Türkiye’den turist gruplarına İran’da eşlik ederek kendi eserlerinin yol haritası üzerinden İran tarihi, kültürü ve edebiyatını tanıtan İgual, Türk edebiyatı ve İran edebiyatını harmanladığı yolculuklarının duyurularını kendi internet sitesi ve Instagram hesapları üzerinden yaptığını da sözlerine ekliyor.

‘Bir Gecede Binbir Gece’

İlkini 2019 yılında Dada Salon’da gerçekleştirdikleri Bir Gecede Binbir Gece isimli Müzikli Edebiyat Gecesi projesinden de bahseden İgual, pandemi nedeniyle ara vermek zorunda kaldığı gösterinin 12 Ocak tarihinde Zorlu Center Platinum Sahne’de sahneleneceğini belirtti.

İgual söz konusu gösteride, İran edebiyatının güzide eserlerini sahnede canlandırırken kendisine bu gösteri için İran'dan davet ettiği Amir Ashkan Project grubu ile konuk gitarist Akın Eldes’in de kendisine geleneksel temelli çağdaş müzikleriyle eşlik edeceğini söyledi. İgual, "12 Ocak’ta Kültürel Dönüşüm Derneği’nin katkılarıyla Bir Gecede Binbir Gece etkinliğimizi gerçekleştireceğiz. Değerli konuğumuz müzisyen Akın Eldes de İran edebiyatına sihirli bir dokunuş gerçekleştirecek.

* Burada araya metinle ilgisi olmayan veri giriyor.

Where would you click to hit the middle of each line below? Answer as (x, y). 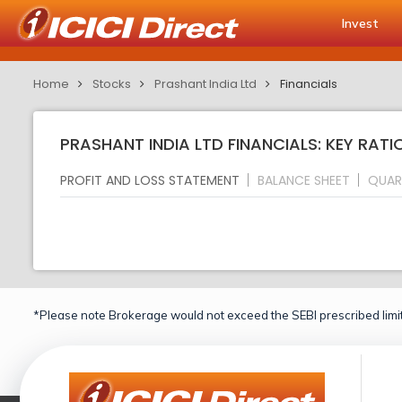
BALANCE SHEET (304, 180)
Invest (360, 23)
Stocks (112, 84)
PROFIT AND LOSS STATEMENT (150, 180)
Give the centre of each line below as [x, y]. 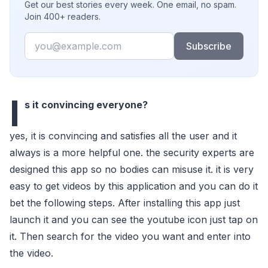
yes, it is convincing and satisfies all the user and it [123, 136]
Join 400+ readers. [63, 16]
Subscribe [208, 46]
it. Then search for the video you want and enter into [130, 236]
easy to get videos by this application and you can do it [134, 186]
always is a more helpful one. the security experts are [132, 153]
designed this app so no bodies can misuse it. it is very [132, 169]
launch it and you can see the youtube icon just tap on [134, 220]
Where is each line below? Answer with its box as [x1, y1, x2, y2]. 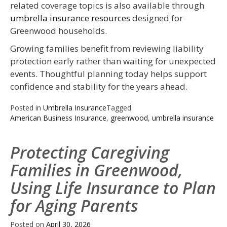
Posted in [10, 103, 43, 113]
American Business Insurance [10, 113, 106, 123]
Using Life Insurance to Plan [10, 177, 216, 199]
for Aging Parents [10, 195, 138, 217]
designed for [130, 12, 183, 24]
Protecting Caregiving [10, 141, 169, 164]
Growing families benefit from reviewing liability [10, 43, 204, 55]
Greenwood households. [10, 25, 107, 37]
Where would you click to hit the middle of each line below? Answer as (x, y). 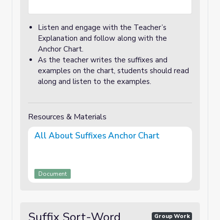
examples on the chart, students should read (113, 71)
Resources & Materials (67, 117)
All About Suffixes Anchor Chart (97, 136)
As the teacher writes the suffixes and (103, 60)
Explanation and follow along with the (102, 38)
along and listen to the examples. (96, 82)
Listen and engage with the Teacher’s (102, 27)
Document (53, 174)
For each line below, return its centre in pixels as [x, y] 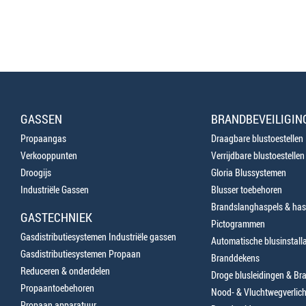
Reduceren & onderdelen [65, 271]
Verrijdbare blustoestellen [258, 155]
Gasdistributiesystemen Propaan [81, 254]
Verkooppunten [49, 155]
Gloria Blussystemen [249, 172]
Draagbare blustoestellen [257, 138]
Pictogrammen [238, 224]
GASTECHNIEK [56, 217]
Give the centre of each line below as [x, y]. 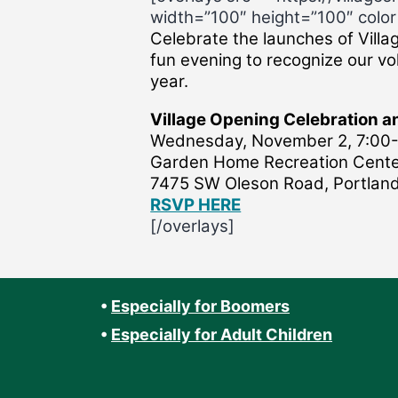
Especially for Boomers [201, 306]
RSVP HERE [196, 204]
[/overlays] [193, 226]
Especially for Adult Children [222, 335]
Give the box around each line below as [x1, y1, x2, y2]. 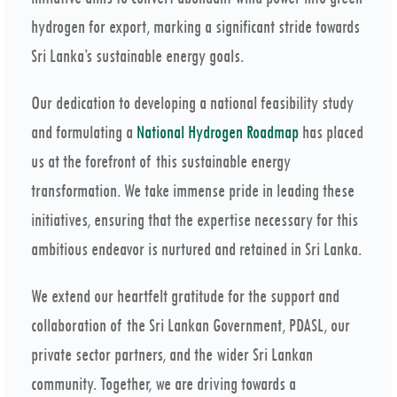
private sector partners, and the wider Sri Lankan [31, 345, 313, 365]
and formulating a [31, 122, 136, 143]
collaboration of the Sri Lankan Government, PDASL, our [31, 315, 350, 336]
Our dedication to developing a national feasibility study [31, 93, 354, 113]
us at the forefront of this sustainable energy [31, 152, 291, 172]
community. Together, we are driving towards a [31, 374, 296, 394]
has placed [299, 122, 363, 143]
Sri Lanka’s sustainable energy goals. [31, 46, 244, 66]
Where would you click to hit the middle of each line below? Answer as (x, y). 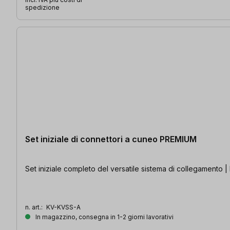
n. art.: (35, 207)
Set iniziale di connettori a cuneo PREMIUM (111, 139)
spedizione (42, 7)
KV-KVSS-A (63, 207)
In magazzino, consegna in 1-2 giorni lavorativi (104, 217)
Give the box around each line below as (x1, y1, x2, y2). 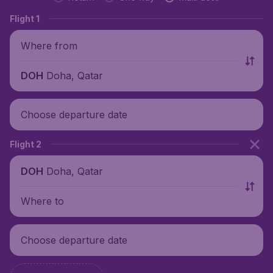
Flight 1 (10, 13, 40, 24)
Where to (21, 194, 64, 207)
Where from (21, 39, 77, 52)
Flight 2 (10, 139, 41, 149)
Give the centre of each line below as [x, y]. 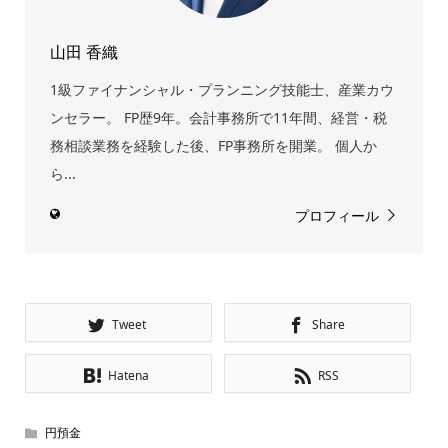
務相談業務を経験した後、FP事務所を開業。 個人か [213, 145]
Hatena [129, 375]
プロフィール [337, 215]
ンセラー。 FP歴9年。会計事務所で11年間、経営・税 [218, 117]
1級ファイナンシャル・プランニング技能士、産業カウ [221, 89]
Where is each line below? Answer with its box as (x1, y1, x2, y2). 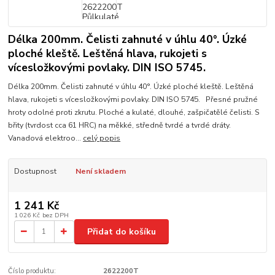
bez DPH (42, 211, 69, 220)
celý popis (83, 133, 121, 143)
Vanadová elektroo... (8, 133, 83, 143)
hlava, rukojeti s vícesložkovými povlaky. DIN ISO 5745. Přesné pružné (8, 94, 258, 104)
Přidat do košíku (87, 225, 156, 238)
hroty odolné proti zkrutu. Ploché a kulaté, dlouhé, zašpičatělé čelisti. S (8, 107, 260, 117)
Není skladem (75, 166, 126, 176)
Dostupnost (14, 166, 56, 176)
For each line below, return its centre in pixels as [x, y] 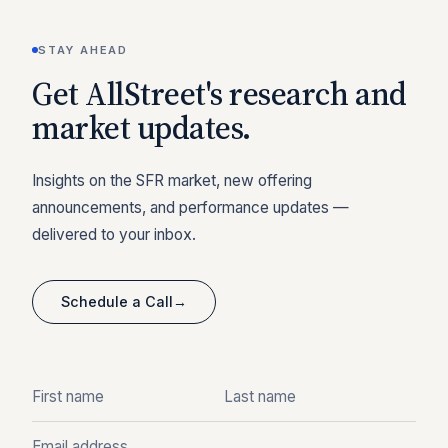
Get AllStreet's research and [219, 93]
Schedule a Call [117, 301]
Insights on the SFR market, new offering [172, 180]
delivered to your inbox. [114, 234]
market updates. [141, 127]
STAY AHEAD [83, 49]
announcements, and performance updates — [190, 207]
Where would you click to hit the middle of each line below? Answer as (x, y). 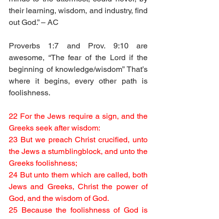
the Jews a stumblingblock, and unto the (78, 151)
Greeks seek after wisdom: (55, 128)
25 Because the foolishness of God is (78, 210)
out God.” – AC (34, 22)
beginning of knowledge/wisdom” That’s (78, 69)
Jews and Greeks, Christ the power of (78, 186)
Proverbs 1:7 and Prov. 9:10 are (78, 46)
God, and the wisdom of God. (59, 198)
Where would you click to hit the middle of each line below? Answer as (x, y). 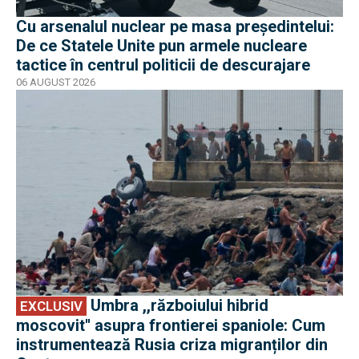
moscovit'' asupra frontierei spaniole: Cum (171, 326)
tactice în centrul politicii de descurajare (163, 65)
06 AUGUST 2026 (56, 82)
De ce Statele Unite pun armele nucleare (161, 45)
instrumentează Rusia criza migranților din (172, 345)
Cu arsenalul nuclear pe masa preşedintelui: (175, 26)
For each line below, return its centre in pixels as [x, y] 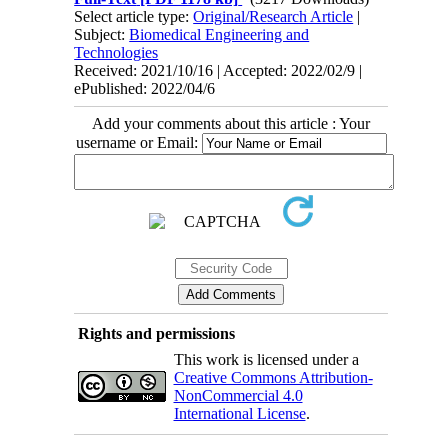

Çok sevdiğimiz bu projeyi diğer şehirlerde de sunabilmek istiyor, bunun için çalışıyoruz" dedi.

İran edebiyatının derinlerine sihirli müzik tınılarıyla yolculuk yapmak istiyorsanız 12 Ocak’ta Zorlu Center Platinum Sahne’de gerçekleşecek etkinliğin biletlerine etkinlik gişesi ve Passo’dan ulaşabilirsiniz.

Yeni kitap yolda

Shahzadeh N. İgual’ın Türkçe’de; "Tahran’ın Kırmızı Sirenleri", "Rolls Royce’u Taramışlar Baba" ve "İsfahan’ın Gözyaşları" isminde üç romanı bulunuyor. Kendi yolculuğunu edebi bir yoldan okurlarına aktaran İgual, şu günlerde yeni kitabının heyecanını yaşıyor. İgual, ismi konusunda değişikliğe gidebileceği için adını vermediği yeni romanının çok yakında raflarda olacağını söyledi.

Shahzadeh N. İgual kimdir?

Tahran’da doğdu. İran-Irak Savaşı’na, Tahran’da ilköğretim çağındaki bir kız çocuğunun gözüyle tanıklık etti. 90’lı yılların başında annesi ve kız kardeşleriyle Türkiye’ye geldi.
Orta öğretimini ve Sosyoloji lisansını İzmir’de tamamladıktan sonra dünyayı gezmeye başladı. Kahvenin yetiştiği tüm topraklara ayak bastı. İpek Yolu'nda uzun bir yolculuğa çıktı. Ortadoğu Dinleri hakkındaki tezini yıllar boyu süren yolculukları sırasında yurtdışında tamamladı. Tematik gezilerde uzmanlaştı. Çoğu İran’da yayınlanan sosyolojik makale ve yayınlara imza attı. İran sinemasından çok sayıda örneğin aralarında bulunduğu Farsça eserleri Türkçeye çevirdi.